Im 18. Jahrhundert, während des Ancien Régimes, soll es mal einen Vorstoß der Ratsherren von Vagnas, der Ort gleich nebenan, gegeben haben, der in einer kleinen Katastrophe endete. Vermutlich war es lange Zeit vorher recht trocken gewesen, so daß das viele Wasser, das die Eingangsregion prägt, stark zurückgegangen war. Sonst ist deren Vorstoß in den nicht wirklich Höhlenbegeisterten kaum vorstellbar.
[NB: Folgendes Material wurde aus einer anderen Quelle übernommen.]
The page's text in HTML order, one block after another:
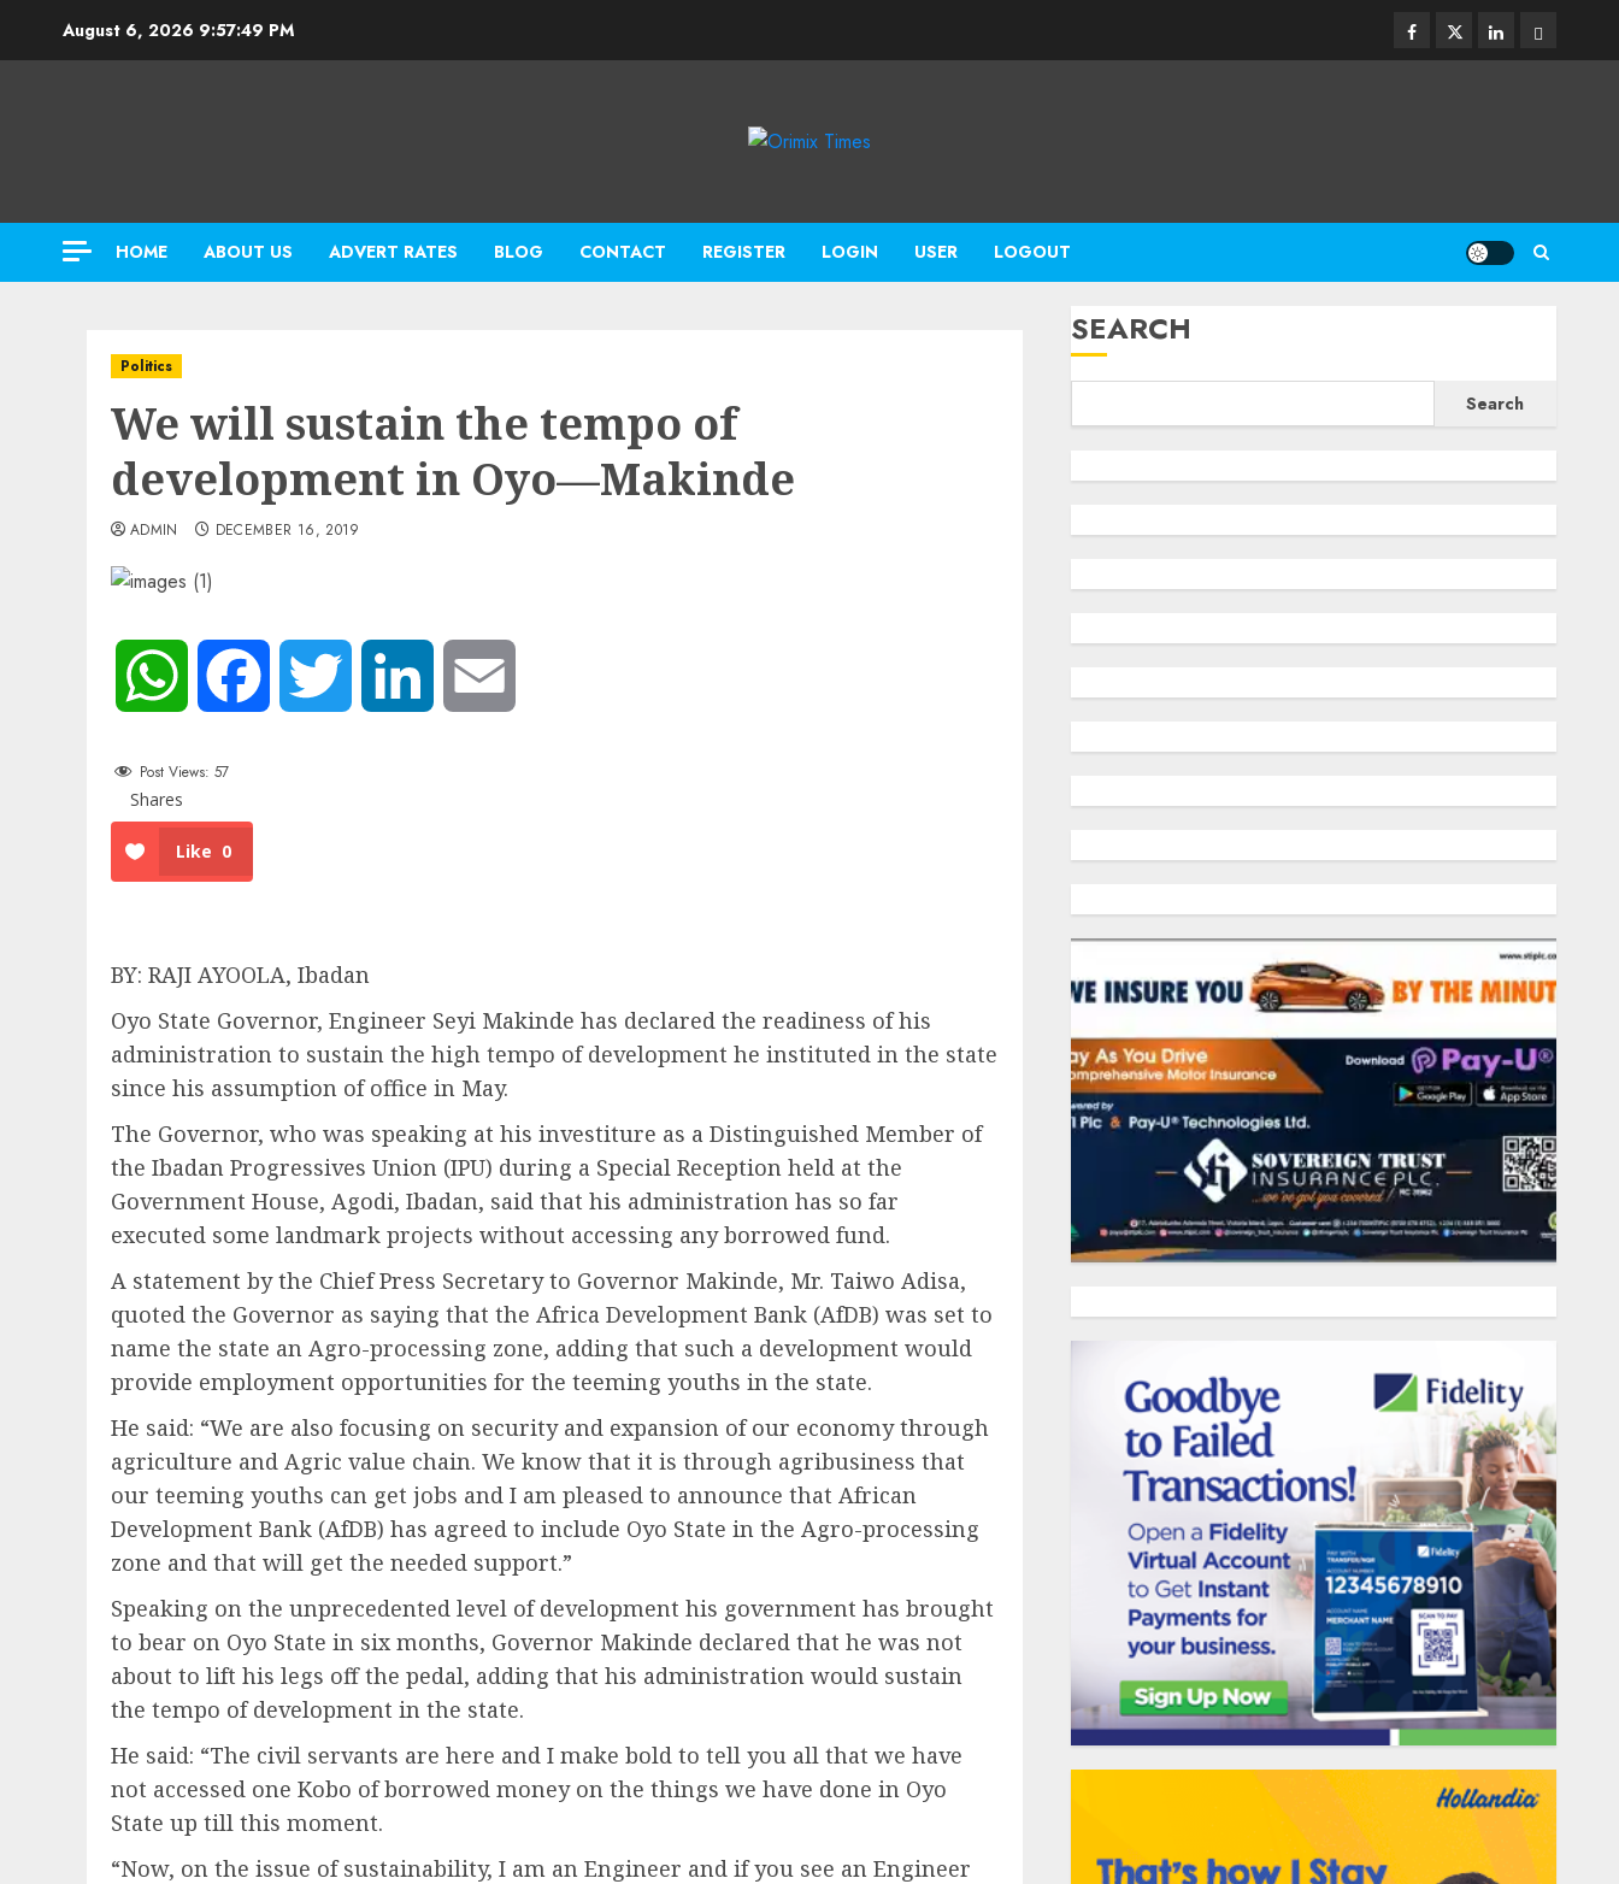
August 6, 2026 9:57:51 PM Facebook
TwitterLinkedinEmail
HOME ABOUT US ADVERT RATES BLOG CONTACT REGISTER LOGIN USER LOGOUT
Politics
We will sustain the tempo of
development in Oyo—Makinde
ADMIN DECEMBER 16, 2019
WhatsApp Facebook Twitter LinkedIn
Post Views: 57
Shares
Like 0
BY: RAJI AYOOLA, Ibadan
Oyo State Governor, Engineer Seyi Makinde has declared the readiness of his
administration to sustain the high tempo of development he instituted in the state
since his assumption of office in May.
The Governor, who was speaking at his investiture as a Distinguished Member of
the Ibadan Progressives Union (IPU) during a Special Reception held at the
Government House, Agodi, Ibadan, said that his administration has so far
executed some landmark projects without accessing any borrowed fund.
A statement by the Chief Press Secretary to Governor Makinde, Mr. Taiwo Adisa,
quoted the Governor as saying that the Africa Development Bank (AfDB) was set to
name the state an Agro-processing zone, adding that such a development would
provide employment opportunities for the teeming youths in the state.
He said: “We are also focusing on security and expansion of our economy through
agriculture and Agric value chain. We know that it is through agribusiness that
our teeming youths can get jobs and I am pleased to announce that African
Development Bank (AfDB) has agreed to include Oyo State in the Agro-processing
zone and that will get the needed support.”
Speaking on the unprecedented level of development his government has brought
to bear on Oyo State in six months, Governor Makinde declared that he was not
about to lift his legs off the pedal, adding that his administration would sustain
the tempo of development in the state.
He said: “The civil servants are here and I make bold to tell you all that we have
not accessed one Kobo of borrowed money on the things we have done in Oyo
State up till this moment.
“Now, on the issue of sustainability, I am an Engineer and if you see an Engineer
SEARCH
Search

Man war mit Fackeln unterwegs, und diese Flammen sollen mit dem "Salpeterstalaktiten" reagiert haben, auf die die hochwürdigen Herren gestoßen sein sollen. Es sei zu einem Brand gekommen, was zum sofortigen Rückzug der Notablen geführt habe.

Die ersten echten Höhlenforscher, deren Spuren noch aufgezeichnet sind, kamen im Jahre 1892. Man kann darüber in Martels Buch "Les abimes" lesen. Gaupillat und Armand seien über die ersten Felsstufen vorgedrungen und am Ende von CO2-Gasen aufgehalten worden. Erst Robert de Joly machte zwischen den Weltkriegen weiter, richtig in Schwung kam die Forschung erst nach dem 2. Weltkrieg. Immer mehr lokale Höhlenforscher, aber auch die Belgier wurden dort sehr aktiv. 1963 war dann ein Schicksalsjahr. Höhlenforscher aus Lyon wurden von einem starken Hochwasser in der Höhle eingeschlossen, zwei oder drei davon (die Literaturquellen sind widersprüchlich) starben dabei. Dies soll übrigens die Geburtsstunde der Französischen Höhlenrettung sein. 1967 war ein weiteres Schlüsseljahr. Es war immer deutlicher geworden, daß zwischen Event und Goule eine Verbindung bestehen würde, aber erst in diesem Jahr gelang es, von zwei Seiten her gleichzeitig arbeitet, die Höhlen befahrungsmäßig zu verbinden. Inzwischen ist dies Tauchern auch an einer zweiten Stelle gelungen. Am unteren Eingang gelang die Verbindung zwischen dem Event supérieur und dem klassischen unteren Eingang herzustellen. Außerdem mündet in diesen Bereich auch der Aven Cordier ein.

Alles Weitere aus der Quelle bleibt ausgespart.